Saved data entries
- - - - -

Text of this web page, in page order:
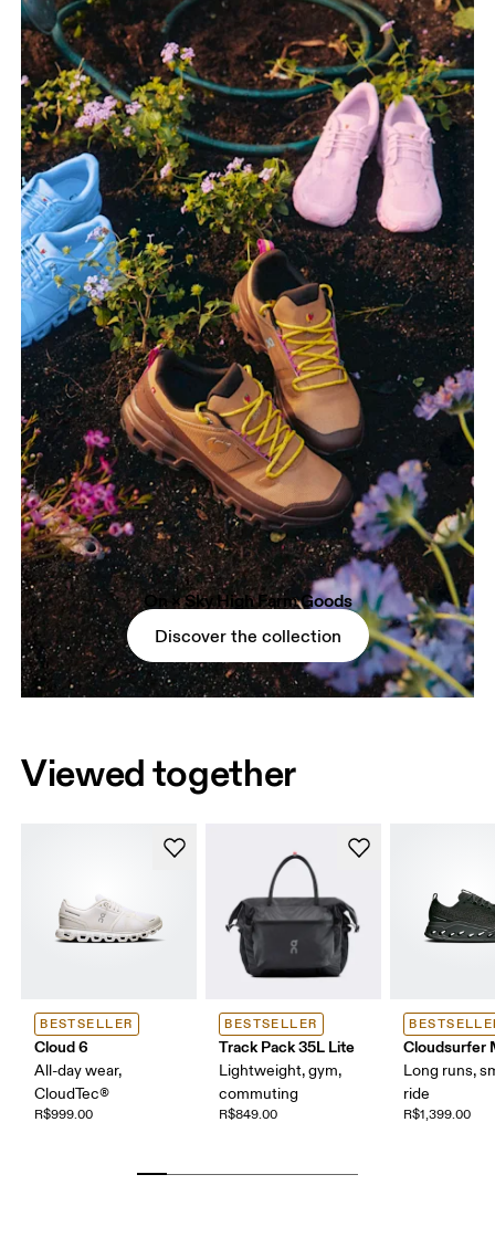
On × Sky High Farm Goods
Discover the collection
Viewed together
BESTSELLER
Cloud 6
All-day wear,
CloudTec®
R$999.00
BESTSELLER
Track Pack 35L Lite
Lightweight, gym,
commuting
R$849.00
Cloudsurfer
Long runs,
ride
R$1,399.00

- - - - -

### Directions for this task
Without including a single picture, restate all of the data word for word.

### Task solution
Text of this web page, in page order:
On × Sky High Farm Goods
Discover the collection
Viewed together
BESTSELLER
Cloud 6
All-day wear,
CloudTec®
R$999.00
BESTSELLER
Track Pack 35L Lite
Lightweight, gym,
commuting
R$849.00
Cloudsurfer
Long runs,
ride
R$1,399.00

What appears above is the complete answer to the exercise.